Exercise details
Below are records with pictures. Reproduce exactly the lines from the line with "Zamora 0,8 0,1 3,6 [6, 597, 103, 608]" to the line with "More to discuss (6, 991, 122, 1009)", inclusive, and leave each picture out.
### Information
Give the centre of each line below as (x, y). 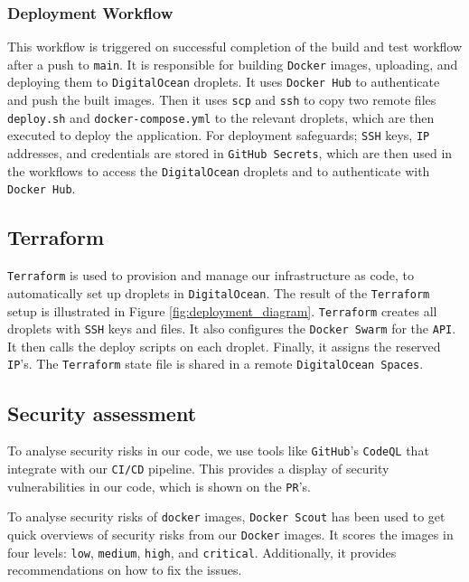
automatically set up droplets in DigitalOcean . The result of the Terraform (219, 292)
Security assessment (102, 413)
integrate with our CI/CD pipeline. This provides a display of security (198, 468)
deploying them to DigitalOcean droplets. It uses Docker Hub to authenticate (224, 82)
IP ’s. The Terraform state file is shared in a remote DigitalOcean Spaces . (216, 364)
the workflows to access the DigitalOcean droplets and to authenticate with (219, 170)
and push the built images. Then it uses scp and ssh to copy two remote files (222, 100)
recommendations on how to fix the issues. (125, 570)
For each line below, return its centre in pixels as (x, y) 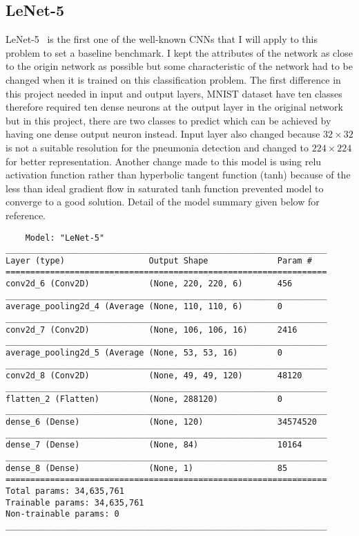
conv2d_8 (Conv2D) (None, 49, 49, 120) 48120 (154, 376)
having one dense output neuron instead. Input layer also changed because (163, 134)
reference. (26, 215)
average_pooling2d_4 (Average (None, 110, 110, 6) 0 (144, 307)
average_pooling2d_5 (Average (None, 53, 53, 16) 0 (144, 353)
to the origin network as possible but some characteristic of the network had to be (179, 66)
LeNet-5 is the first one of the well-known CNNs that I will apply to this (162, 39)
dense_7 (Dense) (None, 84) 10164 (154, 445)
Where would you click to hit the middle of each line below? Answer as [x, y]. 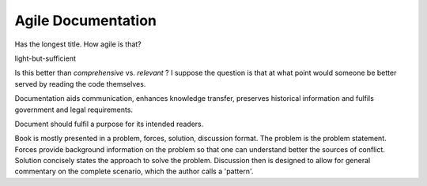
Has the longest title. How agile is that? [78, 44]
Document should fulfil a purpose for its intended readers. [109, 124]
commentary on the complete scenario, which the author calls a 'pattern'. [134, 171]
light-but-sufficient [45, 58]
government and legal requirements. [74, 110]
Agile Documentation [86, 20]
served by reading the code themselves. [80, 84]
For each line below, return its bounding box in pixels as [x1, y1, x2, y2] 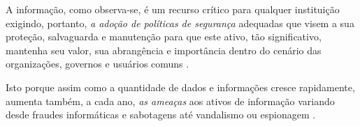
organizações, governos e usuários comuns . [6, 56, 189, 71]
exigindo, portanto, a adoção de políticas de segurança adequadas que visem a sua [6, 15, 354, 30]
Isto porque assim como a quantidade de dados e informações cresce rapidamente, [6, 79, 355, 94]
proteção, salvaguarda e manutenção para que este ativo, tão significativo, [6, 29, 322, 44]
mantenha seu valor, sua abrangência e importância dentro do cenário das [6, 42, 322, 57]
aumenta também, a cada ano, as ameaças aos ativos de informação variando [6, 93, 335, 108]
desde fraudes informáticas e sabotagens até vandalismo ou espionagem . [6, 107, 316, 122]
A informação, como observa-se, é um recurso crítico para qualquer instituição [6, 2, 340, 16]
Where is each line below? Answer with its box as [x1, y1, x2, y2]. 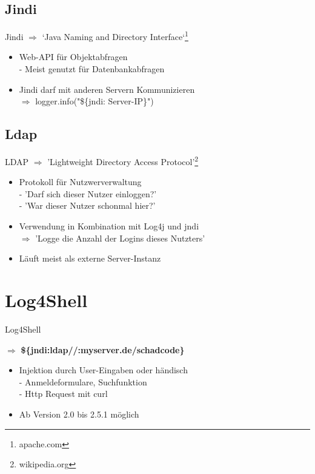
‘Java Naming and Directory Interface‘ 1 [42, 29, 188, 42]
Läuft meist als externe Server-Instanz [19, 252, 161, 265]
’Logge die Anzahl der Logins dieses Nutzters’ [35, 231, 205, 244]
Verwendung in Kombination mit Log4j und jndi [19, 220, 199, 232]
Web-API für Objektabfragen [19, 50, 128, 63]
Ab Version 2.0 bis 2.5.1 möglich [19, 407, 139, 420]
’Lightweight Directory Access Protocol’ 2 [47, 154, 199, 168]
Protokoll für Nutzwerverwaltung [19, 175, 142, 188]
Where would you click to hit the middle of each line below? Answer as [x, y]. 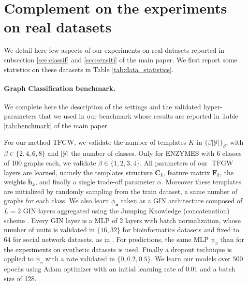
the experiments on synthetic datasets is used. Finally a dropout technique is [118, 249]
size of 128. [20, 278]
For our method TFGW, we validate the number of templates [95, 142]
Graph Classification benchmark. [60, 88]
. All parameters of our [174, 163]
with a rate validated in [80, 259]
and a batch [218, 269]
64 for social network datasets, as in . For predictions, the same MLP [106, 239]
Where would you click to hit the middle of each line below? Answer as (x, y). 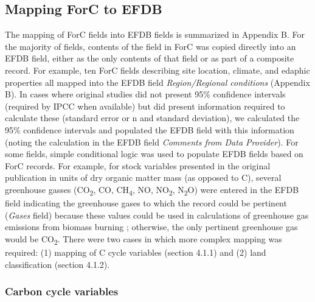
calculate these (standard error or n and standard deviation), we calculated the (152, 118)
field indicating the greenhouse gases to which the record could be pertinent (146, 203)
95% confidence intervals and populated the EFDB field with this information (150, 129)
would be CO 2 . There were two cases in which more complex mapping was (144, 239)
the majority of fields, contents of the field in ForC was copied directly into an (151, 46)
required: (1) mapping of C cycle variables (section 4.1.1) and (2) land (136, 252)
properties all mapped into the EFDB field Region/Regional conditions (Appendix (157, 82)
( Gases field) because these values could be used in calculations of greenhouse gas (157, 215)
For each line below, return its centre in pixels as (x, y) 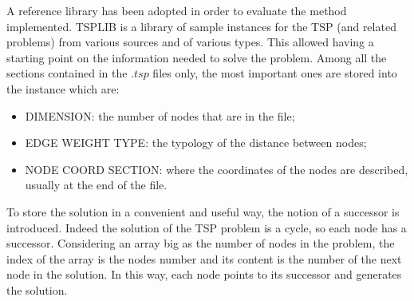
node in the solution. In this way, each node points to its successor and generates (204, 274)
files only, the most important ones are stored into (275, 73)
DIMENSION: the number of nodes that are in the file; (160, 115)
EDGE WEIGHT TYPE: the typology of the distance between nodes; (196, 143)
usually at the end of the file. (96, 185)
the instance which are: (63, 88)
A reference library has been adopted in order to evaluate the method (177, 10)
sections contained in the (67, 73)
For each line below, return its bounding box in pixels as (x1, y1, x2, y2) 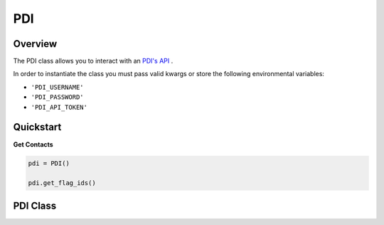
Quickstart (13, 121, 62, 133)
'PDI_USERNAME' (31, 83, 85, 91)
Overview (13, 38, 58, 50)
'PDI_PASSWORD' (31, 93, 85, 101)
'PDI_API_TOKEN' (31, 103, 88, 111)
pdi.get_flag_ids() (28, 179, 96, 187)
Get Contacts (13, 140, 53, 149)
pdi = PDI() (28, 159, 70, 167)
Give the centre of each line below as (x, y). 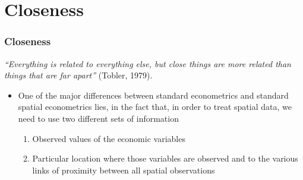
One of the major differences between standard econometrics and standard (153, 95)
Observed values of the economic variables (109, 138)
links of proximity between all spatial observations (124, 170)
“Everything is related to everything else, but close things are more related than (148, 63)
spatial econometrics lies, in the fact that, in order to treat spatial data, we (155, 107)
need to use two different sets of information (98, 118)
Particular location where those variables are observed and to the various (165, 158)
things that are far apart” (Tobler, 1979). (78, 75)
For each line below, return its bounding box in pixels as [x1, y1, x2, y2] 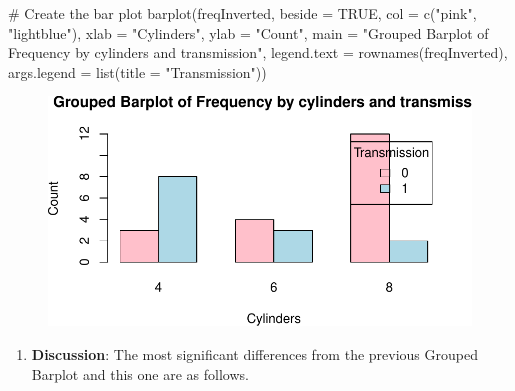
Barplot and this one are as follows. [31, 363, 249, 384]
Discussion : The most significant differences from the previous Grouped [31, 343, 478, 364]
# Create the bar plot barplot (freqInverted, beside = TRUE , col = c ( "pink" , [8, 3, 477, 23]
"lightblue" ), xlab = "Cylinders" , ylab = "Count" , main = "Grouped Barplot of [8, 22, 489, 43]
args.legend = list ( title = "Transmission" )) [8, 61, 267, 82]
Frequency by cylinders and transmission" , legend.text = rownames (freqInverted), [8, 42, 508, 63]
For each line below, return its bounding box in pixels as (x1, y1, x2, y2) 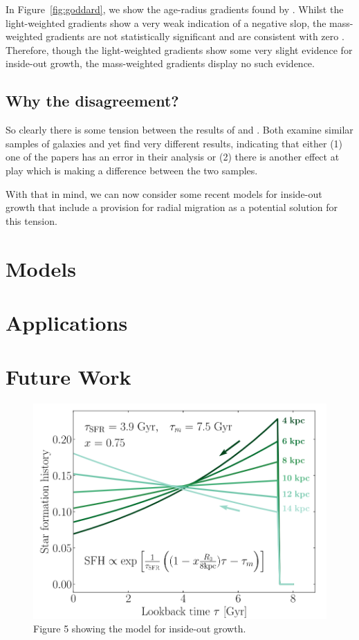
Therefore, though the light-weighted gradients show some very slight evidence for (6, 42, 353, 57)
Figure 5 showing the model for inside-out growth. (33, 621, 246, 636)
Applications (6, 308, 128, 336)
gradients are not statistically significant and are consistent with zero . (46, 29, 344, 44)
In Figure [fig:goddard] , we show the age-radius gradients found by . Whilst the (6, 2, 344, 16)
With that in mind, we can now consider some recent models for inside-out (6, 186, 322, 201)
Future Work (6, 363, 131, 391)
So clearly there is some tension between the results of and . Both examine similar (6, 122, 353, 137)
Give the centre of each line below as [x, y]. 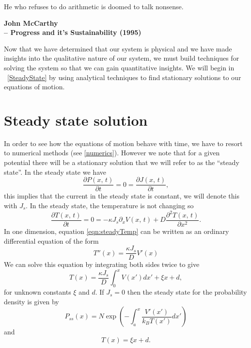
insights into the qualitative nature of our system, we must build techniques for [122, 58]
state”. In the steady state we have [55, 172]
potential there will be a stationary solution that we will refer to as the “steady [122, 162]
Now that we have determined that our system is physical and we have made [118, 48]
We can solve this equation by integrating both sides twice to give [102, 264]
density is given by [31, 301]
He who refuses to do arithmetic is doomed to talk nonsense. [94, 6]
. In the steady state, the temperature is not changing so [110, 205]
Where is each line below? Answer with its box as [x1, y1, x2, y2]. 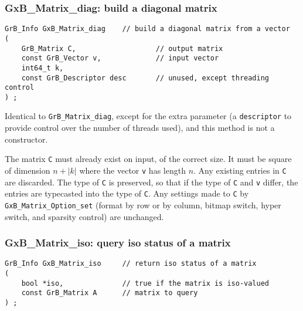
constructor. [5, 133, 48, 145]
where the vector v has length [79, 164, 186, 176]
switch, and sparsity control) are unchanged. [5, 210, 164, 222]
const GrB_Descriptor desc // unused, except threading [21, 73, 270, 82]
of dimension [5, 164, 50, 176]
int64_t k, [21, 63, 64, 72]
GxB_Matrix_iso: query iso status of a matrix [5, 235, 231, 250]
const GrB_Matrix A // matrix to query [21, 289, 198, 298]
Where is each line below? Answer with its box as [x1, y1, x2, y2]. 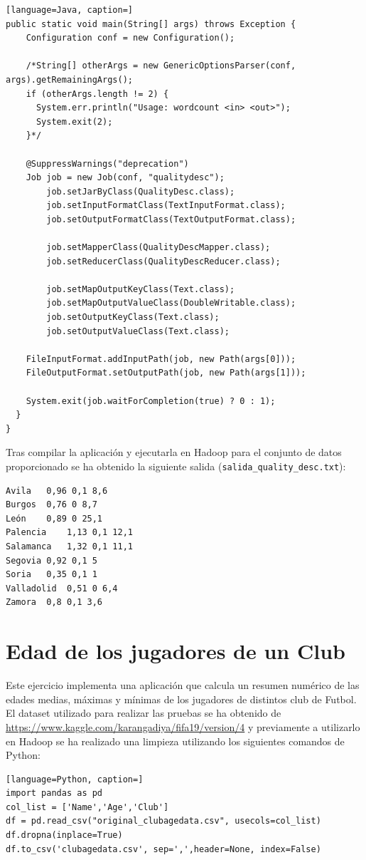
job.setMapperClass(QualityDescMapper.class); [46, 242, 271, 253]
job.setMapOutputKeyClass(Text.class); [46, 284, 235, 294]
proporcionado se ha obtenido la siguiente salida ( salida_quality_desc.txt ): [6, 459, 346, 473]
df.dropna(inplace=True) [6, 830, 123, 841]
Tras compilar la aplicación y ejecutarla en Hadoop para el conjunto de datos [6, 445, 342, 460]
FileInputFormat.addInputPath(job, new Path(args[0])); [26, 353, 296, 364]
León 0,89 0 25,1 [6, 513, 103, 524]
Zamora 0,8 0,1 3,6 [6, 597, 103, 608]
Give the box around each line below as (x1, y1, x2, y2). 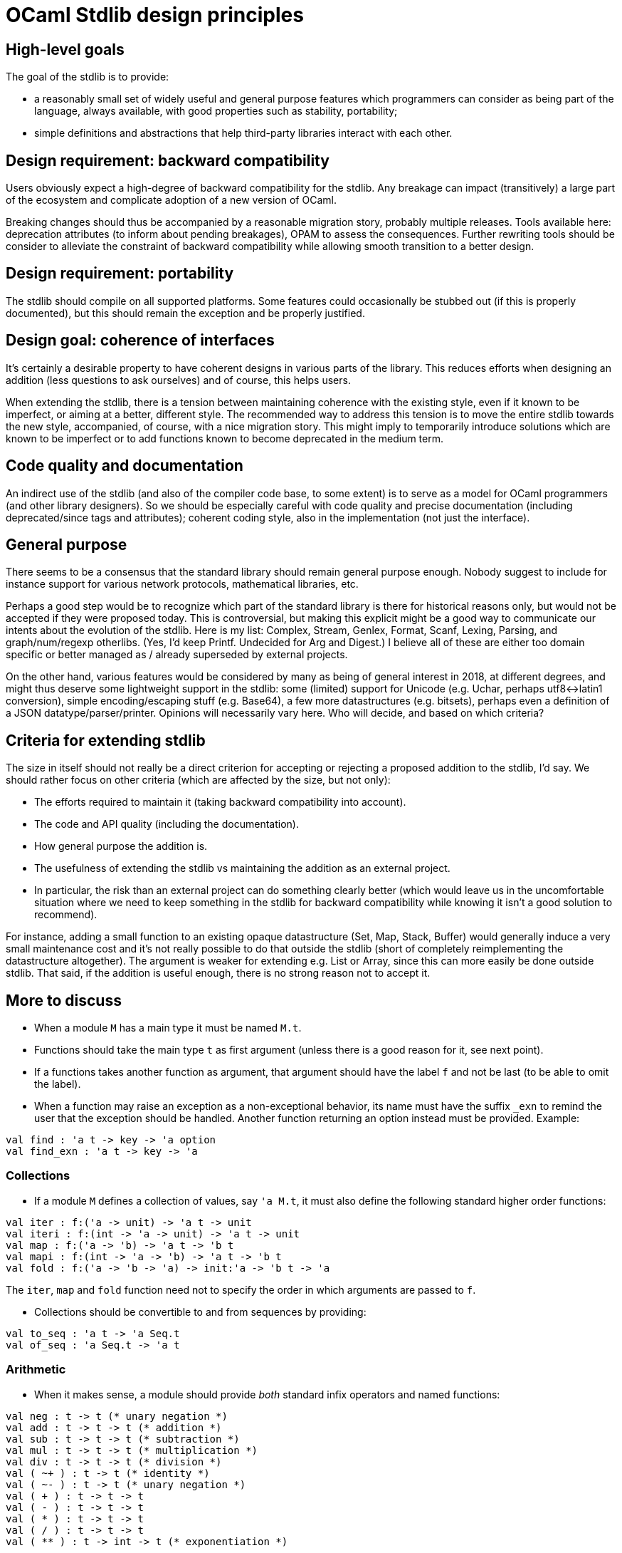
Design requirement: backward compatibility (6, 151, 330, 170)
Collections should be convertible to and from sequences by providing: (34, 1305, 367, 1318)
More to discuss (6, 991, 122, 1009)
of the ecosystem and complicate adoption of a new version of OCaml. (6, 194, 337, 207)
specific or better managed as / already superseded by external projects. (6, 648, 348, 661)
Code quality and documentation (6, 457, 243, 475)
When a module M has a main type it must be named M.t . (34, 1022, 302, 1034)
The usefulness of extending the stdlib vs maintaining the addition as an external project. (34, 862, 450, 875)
######
The completed task
Zamora 0,8 0,1 3,6 [6, 597, 103, 608]
Give the box around each line below as (x1, y1, x2, y2). 
Design requirement: backward compatibility (6, 151, 330, 170)
Collections should be convertible to and from sequences by providing: (34, 1305, 367, 1318)
More to discuss (6, 991, 122, 1009)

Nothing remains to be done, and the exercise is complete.